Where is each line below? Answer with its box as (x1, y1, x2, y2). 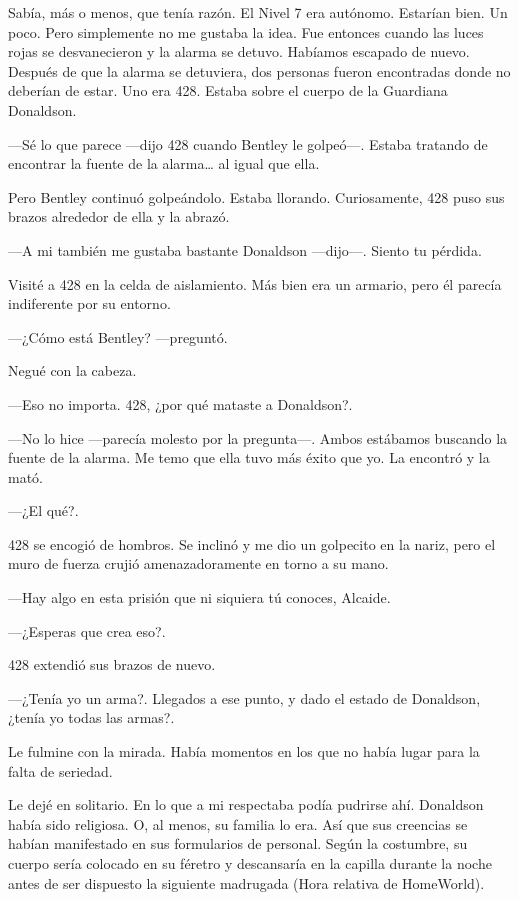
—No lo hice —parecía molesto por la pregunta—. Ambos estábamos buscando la (8, 427, 508, 448)
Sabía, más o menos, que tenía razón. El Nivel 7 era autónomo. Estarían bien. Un (8, 2, 508, 22)
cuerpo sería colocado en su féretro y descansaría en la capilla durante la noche (8, 853, 492, 873)
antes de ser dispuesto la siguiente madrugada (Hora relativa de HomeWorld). (8, 872, 485, 893)
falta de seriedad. (8, 760, 113, 781)
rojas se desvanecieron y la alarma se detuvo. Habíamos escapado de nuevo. (8, 41, 470, 62)
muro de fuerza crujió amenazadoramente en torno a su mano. (8, 553, 389, 574)
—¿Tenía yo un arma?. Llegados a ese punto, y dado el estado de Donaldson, (8, 687, 481, 708)
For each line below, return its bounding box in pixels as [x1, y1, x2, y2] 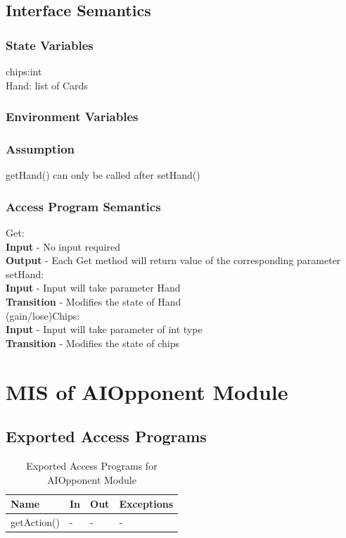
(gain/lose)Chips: [6, 308, 80, 323]
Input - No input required [6, 239, 120, 254]
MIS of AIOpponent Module [6, 377, 288, 406]
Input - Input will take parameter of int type [6, 322, 203, 337]
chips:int [6, 64, 42, 78]
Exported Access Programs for [26, 458, 158, 473]
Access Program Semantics [6, 197, 161, 215]
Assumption [6, 139, 75, 157]
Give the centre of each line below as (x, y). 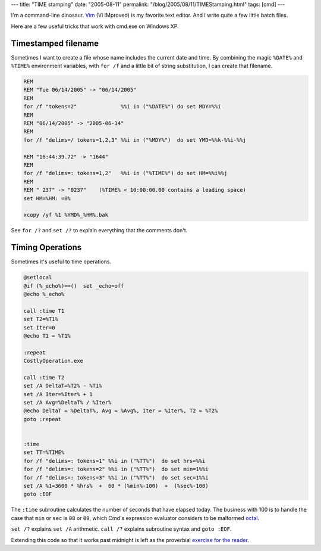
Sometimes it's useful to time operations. (61, 262)
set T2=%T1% (41, 319)
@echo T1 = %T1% (47, 336)
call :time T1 (44, 311)
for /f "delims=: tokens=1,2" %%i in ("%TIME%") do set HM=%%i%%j (125, 173)
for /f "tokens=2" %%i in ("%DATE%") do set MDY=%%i (122, 107)
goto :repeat (43, 419)
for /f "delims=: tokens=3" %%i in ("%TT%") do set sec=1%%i (116, 477)
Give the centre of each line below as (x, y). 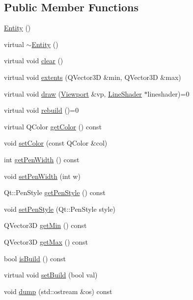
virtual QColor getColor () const (53, 126)
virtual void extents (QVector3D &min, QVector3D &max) (93, 77)
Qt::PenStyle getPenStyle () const (55, 192)
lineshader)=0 (168, 93)
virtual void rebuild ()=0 (41, 110)
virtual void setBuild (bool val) (51, 275)
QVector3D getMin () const (45, 225)
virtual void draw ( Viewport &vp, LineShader (73, 93)
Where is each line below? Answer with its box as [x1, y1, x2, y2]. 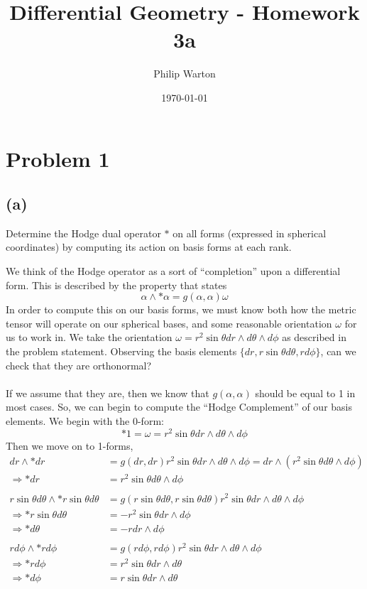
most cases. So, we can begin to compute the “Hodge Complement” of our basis [6, 399, 353, 414]
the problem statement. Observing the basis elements [6, 344, 237, 359]
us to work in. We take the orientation [6, 330, 172, 345]
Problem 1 [6, 144, 110, 173]
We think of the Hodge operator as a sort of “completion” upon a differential [6, 264, 341, 279]
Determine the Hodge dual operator [6, 225, 161, 240]
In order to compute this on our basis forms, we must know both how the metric [6, 302, 356, 317]
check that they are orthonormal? [6, 357, 152, 372]
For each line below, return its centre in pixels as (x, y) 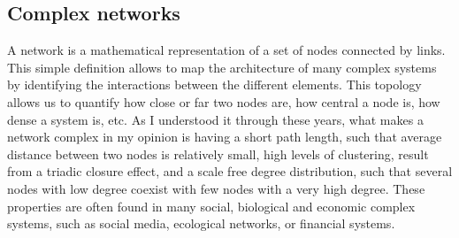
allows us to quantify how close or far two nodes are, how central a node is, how (224, 101)
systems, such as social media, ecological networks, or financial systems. (201, 223)
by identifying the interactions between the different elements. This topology (214, 84)
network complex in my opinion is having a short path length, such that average (225, 137)
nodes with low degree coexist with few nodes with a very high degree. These (216, 188)
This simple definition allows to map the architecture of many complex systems (222, 67)
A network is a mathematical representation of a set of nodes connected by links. (226, 50)
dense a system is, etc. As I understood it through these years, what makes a (215, 119)
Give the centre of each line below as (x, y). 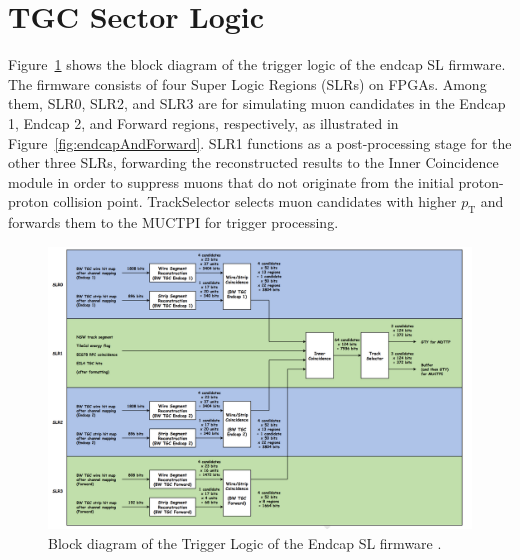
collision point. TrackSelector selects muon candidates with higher (255, 201)
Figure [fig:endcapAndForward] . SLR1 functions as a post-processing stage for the (260, 142)
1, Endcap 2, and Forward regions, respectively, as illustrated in (203, 122)
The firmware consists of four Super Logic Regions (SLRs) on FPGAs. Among (247, 83)
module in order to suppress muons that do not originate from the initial (231, 181)
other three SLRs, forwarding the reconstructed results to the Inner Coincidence (253, 162)
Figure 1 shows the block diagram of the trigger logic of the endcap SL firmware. (257, 64)
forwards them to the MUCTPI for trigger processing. (173, 222)
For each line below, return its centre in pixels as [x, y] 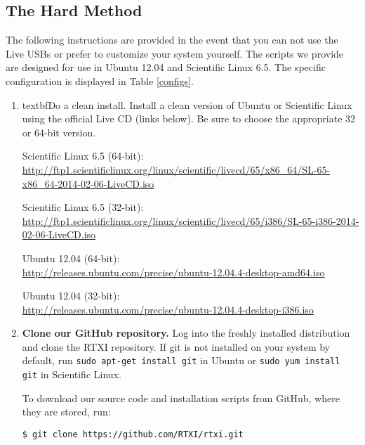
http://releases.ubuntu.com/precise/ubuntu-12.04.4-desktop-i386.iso [168, 309]
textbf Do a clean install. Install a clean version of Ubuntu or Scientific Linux [187, 104]
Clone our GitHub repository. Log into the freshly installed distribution [186, 333]
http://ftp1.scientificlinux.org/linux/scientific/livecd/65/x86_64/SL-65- [176, 169]
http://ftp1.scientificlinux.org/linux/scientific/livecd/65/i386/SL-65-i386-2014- [191, 220]
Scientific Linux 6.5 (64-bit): [83, 156]
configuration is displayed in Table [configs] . [100, 80]
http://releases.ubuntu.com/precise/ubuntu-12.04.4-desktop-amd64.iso [173, 272]
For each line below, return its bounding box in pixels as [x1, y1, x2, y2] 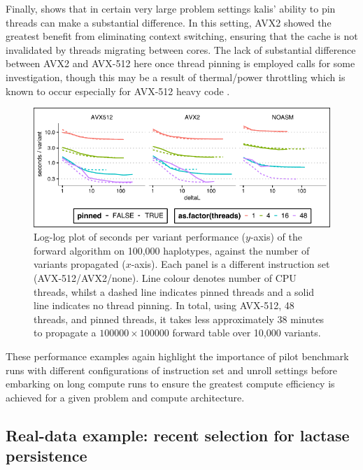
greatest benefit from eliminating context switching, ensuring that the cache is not [6, 29, 358, 43]
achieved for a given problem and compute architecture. [6, 390, 245, 404]
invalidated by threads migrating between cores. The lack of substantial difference [6, 42, 356, 57]
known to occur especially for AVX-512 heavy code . [6, 83, 230, 98]
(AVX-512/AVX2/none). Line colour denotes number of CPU [34, 271, 297, 285]
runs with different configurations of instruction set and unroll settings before [6, 362, 338, 377]
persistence [6, 445, 87, 467]
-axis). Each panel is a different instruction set [131, 257, 330, 271]
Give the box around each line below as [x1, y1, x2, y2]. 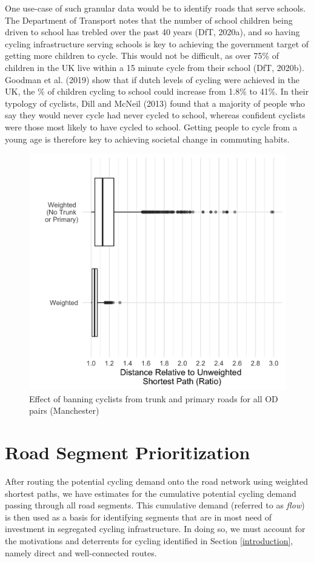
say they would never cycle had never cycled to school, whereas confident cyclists [5, 109, 306, 121]
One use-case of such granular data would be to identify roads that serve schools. [5, 2, 306, 14]
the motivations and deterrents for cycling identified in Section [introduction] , [5, 534, 293, 547]
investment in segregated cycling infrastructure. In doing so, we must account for [5, 522, 306, 535]
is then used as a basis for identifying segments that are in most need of [5, 510, 272, 523]
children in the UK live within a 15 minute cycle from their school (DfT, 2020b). [5, 61, 304, 73]
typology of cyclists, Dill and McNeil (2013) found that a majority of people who [5, 96, 306, 109]
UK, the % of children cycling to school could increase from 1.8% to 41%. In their [5, 85, 309, 98]
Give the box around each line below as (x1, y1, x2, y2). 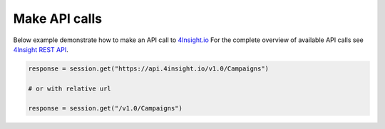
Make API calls (13, 11, 103, 26)
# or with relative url (28, 84, 112, 93)
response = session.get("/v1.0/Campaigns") (28, 104, 183, 113)
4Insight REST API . (13, 45, 68, 53)
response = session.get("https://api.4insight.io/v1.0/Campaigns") (28, 64, 269, 73)
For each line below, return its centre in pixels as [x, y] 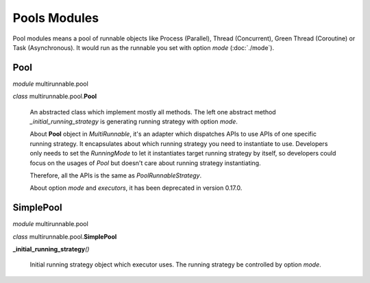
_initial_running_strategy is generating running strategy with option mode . [134, 122]
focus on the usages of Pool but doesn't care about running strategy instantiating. [145, 163]
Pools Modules [56, 18]
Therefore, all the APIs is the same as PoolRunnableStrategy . [116, 175]
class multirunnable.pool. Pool [55, 97]
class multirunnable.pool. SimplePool [65, 236]
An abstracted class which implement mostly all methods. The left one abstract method [153, 112]
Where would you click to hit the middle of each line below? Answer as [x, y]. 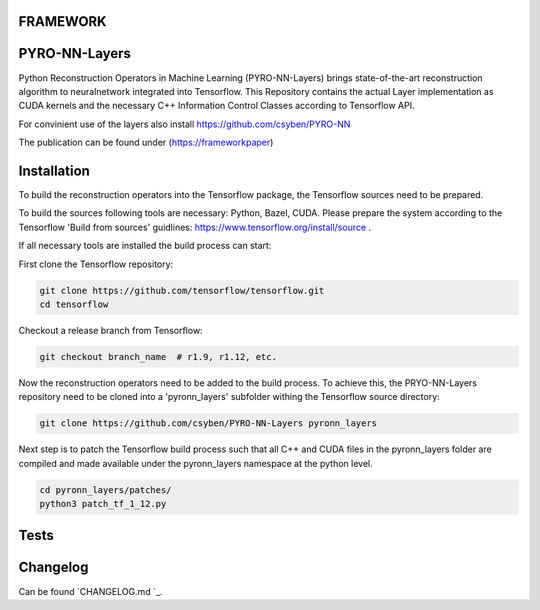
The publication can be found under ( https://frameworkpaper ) [146, 142]
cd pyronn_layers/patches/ [105, 489]
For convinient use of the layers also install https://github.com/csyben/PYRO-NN [184, 124]
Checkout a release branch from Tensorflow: [111, 330]
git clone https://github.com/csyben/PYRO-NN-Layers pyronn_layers [208, 423]
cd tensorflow [74, 304]
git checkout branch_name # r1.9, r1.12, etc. [158, 356]
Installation [54, 170]
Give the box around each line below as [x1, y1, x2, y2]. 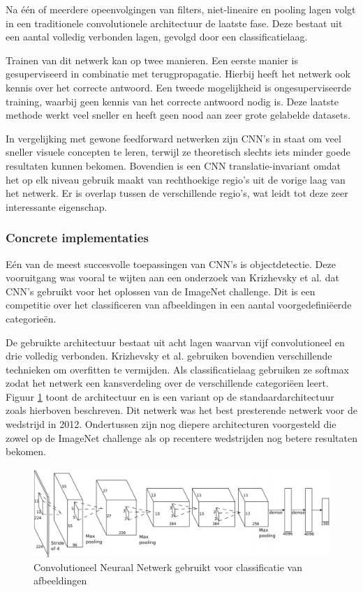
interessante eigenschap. [6, 199, 108, 214]
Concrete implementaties [6, 229, 149, 246]
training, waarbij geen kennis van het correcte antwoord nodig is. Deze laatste [6, 94, 339, 108]
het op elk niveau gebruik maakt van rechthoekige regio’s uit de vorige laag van [6, 172, 346, 186]
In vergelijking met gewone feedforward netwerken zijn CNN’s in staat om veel [6, 131, 341, 145]
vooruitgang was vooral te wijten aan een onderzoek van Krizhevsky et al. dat [6, 270, 339, 285]
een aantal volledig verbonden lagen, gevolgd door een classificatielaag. [6, 29, 308, 44]
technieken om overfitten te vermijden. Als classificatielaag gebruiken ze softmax [6, 362, 349, 376]
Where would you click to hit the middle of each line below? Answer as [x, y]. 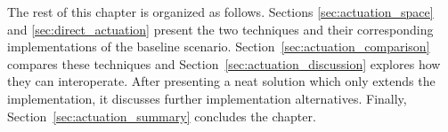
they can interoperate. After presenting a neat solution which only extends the [221, 81]
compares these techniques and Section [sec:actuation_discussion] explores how [224, 63]
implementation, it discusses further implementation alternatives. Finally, [207, 98]
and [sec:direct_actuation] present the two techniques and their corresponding [220, 29]
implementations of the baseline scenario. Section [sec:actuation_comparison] [219, 47]
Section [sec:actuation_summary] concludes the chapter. [162, 116]
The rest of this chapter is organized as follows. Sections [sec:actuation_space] [220, 12]
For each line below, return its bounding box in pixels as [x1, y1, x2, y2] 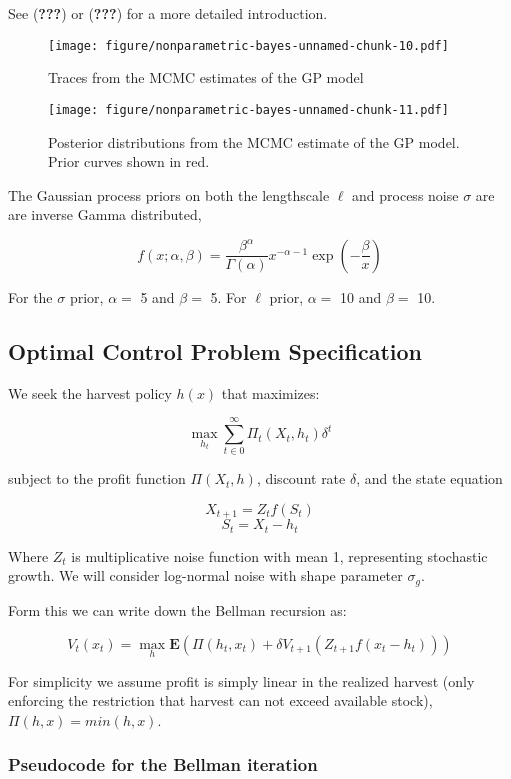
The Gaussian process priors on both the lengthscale [8, 184, 330, 205]
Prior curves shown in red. [48, 151, 210, 172]
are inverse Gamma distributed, [8, 204, 202, 225]
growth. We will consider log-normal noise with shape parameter [8, 565, 403, 586]
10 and [340, 286, 382, 307]
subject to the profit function [8, 468, 186, 489]
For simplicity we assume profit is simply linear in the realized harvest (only [8, 670, 475, 691]
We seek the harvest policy [8, 382, 172, 403]
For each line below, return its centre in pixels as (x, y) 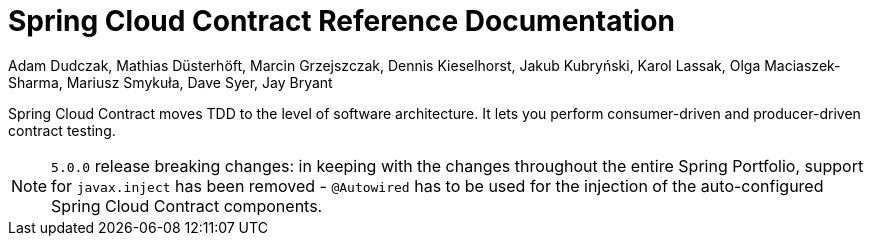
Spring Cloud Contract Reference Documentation (341, 21)
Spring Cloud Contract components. (187, 205)
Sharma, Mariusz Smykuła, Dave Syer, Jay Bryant (170, 82)
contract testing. (62, 130)
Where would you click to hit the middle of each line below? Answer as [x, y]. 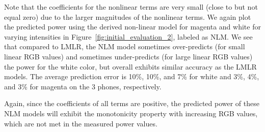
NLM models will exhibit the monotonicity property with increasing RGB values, [131, 113]
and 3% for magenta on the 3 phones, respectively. [83, 86]
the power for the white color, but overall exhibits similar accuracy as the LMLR [130, 66]
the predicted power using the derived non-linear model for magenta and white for [132, 27]
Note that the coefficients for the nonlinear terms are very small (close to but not [131, 7]
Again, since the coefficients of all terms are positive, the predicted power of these [132, 103]
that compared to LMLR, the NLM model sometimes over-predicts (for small [125, 46]
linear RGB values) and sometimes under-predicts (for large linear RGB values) [128, 56]
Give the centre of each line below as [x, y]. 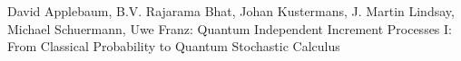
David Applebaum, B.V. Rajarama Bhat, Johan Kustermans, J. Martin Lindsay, [231, 11]
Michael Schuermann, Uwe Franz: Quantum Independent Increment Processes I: [230, 28]
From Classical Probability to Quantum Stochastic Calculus [174, 46]
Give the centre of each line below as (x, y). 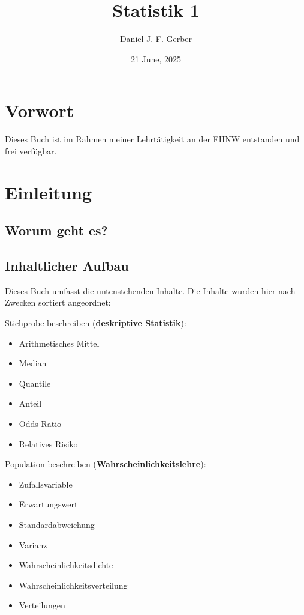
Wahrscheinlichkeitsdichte (66, 565)
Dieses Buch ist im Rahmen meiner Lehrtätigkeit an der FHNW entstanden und (152, 139)
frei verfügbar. (31, 150)
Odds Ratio (40, 423)
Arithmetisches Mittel (59, 343)
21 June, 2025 (156, 59)
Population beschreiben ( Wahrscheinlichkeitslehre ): (106, 464)
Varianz (33, 544)
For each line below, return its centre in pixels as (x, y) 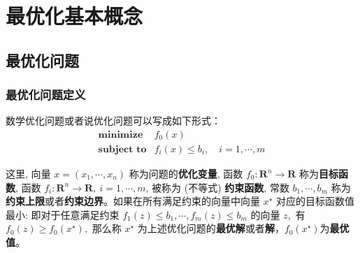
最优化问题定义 (46, 95)
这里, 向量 (28, 174)
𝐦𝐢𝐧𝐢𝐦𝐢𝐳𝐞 (121, 135)
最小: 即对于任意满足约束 (63, 214)
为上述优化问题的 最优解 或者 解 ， (211, 228)
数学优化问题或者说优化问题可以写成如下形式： (113, 121)
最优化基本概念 (74, 16)
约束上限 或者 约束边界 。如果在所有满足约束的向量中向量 (133, 201)

Description of the task:
Out of the records above, pull the lines that include the word "chapter".

Answer box:
Section [sec:actuation_summary] concludes the chapter. [162, 116]
The rest of this chapter is organized as follows. Sections [sec:actuation_space] [220, 12]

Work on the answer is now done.